Yeah, I guess I shouldn't have said that he was one of the uglier ones. I think he is gorgeous and one of the more awesome looking ones. However, he was definitely a little less striking than the others they had - just because they were all deep blues, purples, and reds and very vibrant, shocking colors.

I think he's awesome though. He is already looking more amazing now that he's letting his fins out and not staying so compact.

And thanks for the info on his... uhh... type... or catagorization. That's interesting and good to know. His spots (or marbling, if you will) are my favorite part and probably why I chose him.


----------



## dramaqueen (Jul 7, 2008)

I think his coloring will show more now that he's in clean water and a bigger home. And getting some tlc!


----------



## fishyinpa (Dec 25, 2008)

I think he is gorgeous! Good luck with your new fishy!


----------



## LaniBaby (Apr 14, 2009)

It's hard to find an ugly betta.  I also tried picking out a few from petstores and tried to get the ones i thought no one would choose. The last time I did that, I brought the "ugly" guy home and put him in his tank and he opened up his fins and was beautiful! Bettas get more color with lights in the tank. When I brought Bluey home, he was almost green and had lost all his white and black. Within 2 days, he was super bright blue with white tails and black fins/face. Huge change just from a few days in a bigger environment and lots of light.


----------



## blue tuesday (Mar 28, 2009)

Your fish looks just like my newest guy, Freckles! Very cute


----------



## onekatietwo (Apr 12, 2009)

There we go. I made a whole photo set of him in his new home. 
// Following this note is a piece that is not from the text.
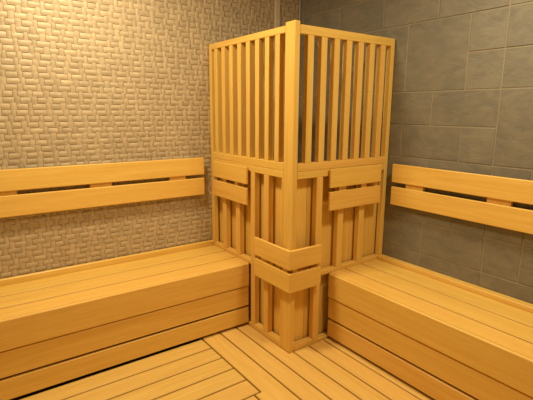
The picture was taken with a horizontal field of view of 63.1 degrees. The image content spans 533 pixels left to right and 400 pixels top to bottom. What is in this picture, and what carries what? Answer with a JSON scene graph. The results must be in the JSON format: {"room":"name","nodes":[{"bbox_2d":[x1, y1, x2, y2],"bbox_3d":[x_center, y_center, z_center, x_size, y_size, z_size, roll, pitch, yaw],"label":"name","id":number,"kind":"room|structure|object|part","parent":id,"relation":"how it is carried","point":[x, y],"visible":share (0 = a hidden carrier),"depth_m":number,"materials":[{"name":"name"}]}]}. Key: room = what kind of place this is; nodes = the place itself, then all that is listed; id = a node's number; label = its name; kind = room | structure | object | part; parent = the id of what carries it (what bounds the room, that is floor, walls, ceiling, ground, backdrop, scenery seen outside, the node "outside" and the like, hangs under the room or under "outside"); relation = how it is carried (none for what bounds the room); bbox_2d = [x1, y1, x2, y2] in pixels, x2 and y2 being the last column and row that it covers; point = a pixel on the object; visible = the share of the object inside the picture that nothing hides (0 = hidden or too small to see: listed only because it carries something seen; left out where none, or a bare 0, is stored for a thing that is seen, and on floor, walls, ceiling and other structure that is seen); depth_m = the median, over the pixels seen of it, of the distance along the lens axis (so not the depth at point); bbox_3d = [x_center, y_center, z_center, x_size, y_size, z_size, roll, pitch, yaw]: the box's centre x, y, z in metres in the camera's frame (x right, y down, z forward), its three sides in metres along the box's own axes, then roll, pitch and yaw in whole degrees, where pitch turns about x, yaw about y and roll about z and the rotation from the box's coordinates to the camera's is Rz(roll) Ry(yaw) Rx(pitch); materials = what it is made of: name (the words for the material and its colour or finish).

http://www.flickr.com/photos/cliche/sets/72157616819333640/

Do check it out.


----------



## TianTian (Apr 14, 2009)

I AM IN LOVE. Absolutely beautiful!!!


----------



## froglady (Apr 12, 2009)

Hes adorable and beautiful. I love adopting bettas and bringing them home to a aquarium too. they always seem so happy. it takes a wonderful person to care like you do.


----------



## JingleAllTheWay (Mar 21, 2009)

He's beautiful! I want him.  I saw some bettas that looked kind of that color (like the pics you showed of him in the cup) but I wanted a brighter one. But I guess they do brighten up. I'll have to get me one when I get a chance.


----------